Work instruction
Your copy should repeat each record below exactly and contain no images.

Collected data entries
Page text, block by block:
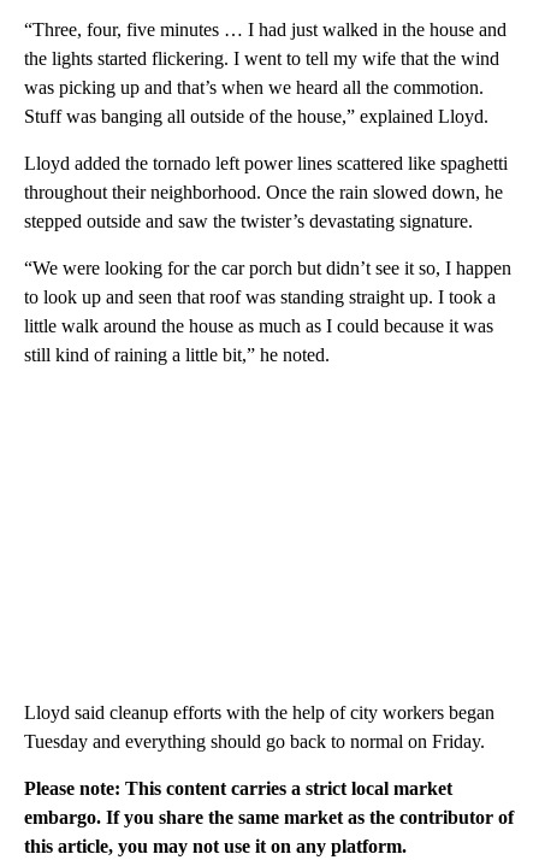
“Three, four, five minutes … I had just walked in the house and
the lights started flickering. I went to tell my wife that the wind
was picking up and that’s when we heard all the commotion.
Stuff was banging all outside of the house,” explained Lloyd.
Lloyd added the tornado left power lines scattered like spaghetti
throughout their neighborhood. Once the rain slowed down, he
stepped outside and saw the twister’s devastating signature.
“We were looking for the car porch but didn’t see it so, I happen
to look up and seen that roof was standing straight up. I took a
little walk around the house as much as I could because it was
still kind of raining a little bit,” he noted.
Lloyd said cleanup efforts with the help of city workers began
Tuesday and everything should go back to normal on Friday.
Please note: This content carries a strict local market
embargo. If you share the same market as the contributor of
this article, you may not use it on any platform.
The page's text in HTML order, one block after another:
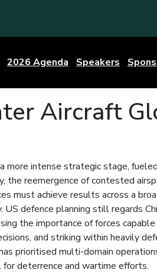
2026 Agenda Speakers
Aircraft
more intense strategic stage,
the reemergence of contested
must achieve results across a
defence planning still regards
the importance of forces
and striking within heavily
prioritised multi-domain
deterrence and wartime efforts.
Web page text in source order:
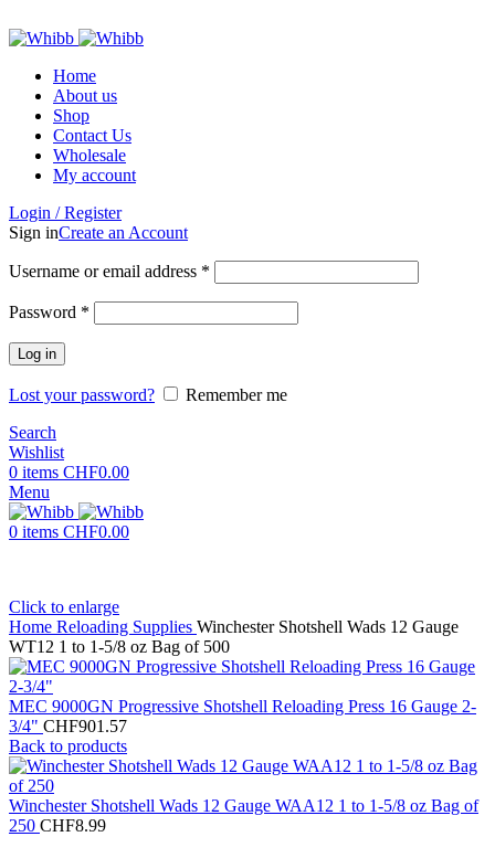
Home
About us
Shop
Contact Us
Wholesale
My account
Login / Register
Sign inCreate an Account
Username or email address *
Password *
Log in
Lost your password?
Remember me
Search
Wishlist
0 items CHF0.00
Menu
0 items CHF0.00
Click to enlarge
Home Reloading Supplies Winchester Shotshell Wads 12 Gauge
WT12 1 to 1-5/8 oz Bag of 500
MEC 9000GN Progressive Shotshell Reloading Press 16 Gauge 2-
3/4" CHF901.57
Back to products
Winchester Shotshell Wads 12 Gauge WAA12 1 to 1-5/8 oz Bag of
250 CHF8.99
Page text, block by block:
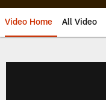
Video Home All Video
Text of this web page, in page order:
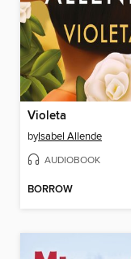
Violeta
byIsabel Allende
AUDIOBOOK
BORROW
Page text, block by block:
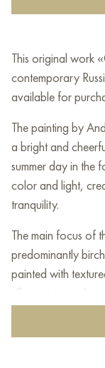
This original work
contemporary
available for
The painting by
a bright and
summer day in the
color and light,
tranquility.
The main focus of
predominantly
painted with
silhouettes reach
painted in various
creates a feeling
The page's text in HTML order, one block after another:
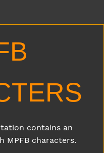
contains an
MPFB characters.
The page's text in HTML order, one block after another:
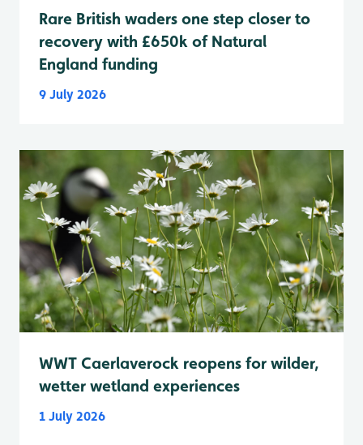
Rare British waders one step closer to
recovery with £650k of Natural
England funding
9 July 2026
WWT Caerlaverock reopens for wilder,
wetter wetland experiences
1 July 2026

Answer to this problem
Page text, block by block:
“Three, four, five minutes … I had just walked in the house and
the lights started flickering. I went to tell my wife that the wind
was picking up and that’s when we heard all the commotion.
Stuff was banging all outside of the house,” explained Lloyd.
Lloyd added the tornado left power lines scattered like spaghetti
throughout their neighborhood. Once the rain slowed down, he
stepped outside and saw the twister’s devastating signature.
“We were looking for the car porch but didn’t see it so, I happen
to look up and seen that roof was standing straight up. I took a
little walk around the house as much as I could because it was
still kind of raining a little bit,” he noted.
Lloyd said cleanup efforts with the help of city workers began
Tuesday and everything should go back to normal on Friday.
Please note: This content carries a strict local market
embargo. If you share the same market as the contributor of
this article, you may not use it on any platform.
The page's text in HTML order, one block after another:
2026 Agenda Speakers
Aircraft
more intense strategic stage,
the reemergence of contested
must achieve results across a
defence planning still regards
the importance of forces
and striking within heavily
prioritised multi-domain
deterrence and wartime efforts.
Web page text in source order:
Home
About us
Shop
Contact Us
Wholesale
My account
Login / Register
Sign inCreate an Account
Username or email address *
Password *
Log in
Lost your password?
Remember me
Search
Wishlist
0 items CHF0.00
Menu
0 items CHF0.00
Click to enlarge
Home Reloading Supplies Winchester Shotshell Wads 12 Gauge
WT12 1 to 1-5/8 oz Bag of 500
MEC 9000GN Progressive Shotshell Reloading Press 16 Gauge 2-
3/4" CHF901.57
Back to products
Winchester Shotshell Wads 12 Gauge WAA12 1 to 1-5/8 oz Bag of
250 CHF8.99
Page text, block by block:
Video Home All Video
Text of this web page, in page order:
Violeta
byIsabel Allende
AUDIOBOOK
BORROW
Page text, block by block:
This original work
contemporary
available for
The painting by
a bright and
summer day in the
color and light,
tranquility.
The main focus of
predominantly
painted with
silhouettes reach
painted in various
creates a feeling
The page's text in HTML order, one block after another:
contains an
MPFB characters.
The page's text in HTML order, one block after another:
Rare British waders one step closer to
recovery with £650k of Natural
England funding
9 July 2026
WWT Caerlaverock reopens for wilder,
wetter wetland experiences
1 July 2026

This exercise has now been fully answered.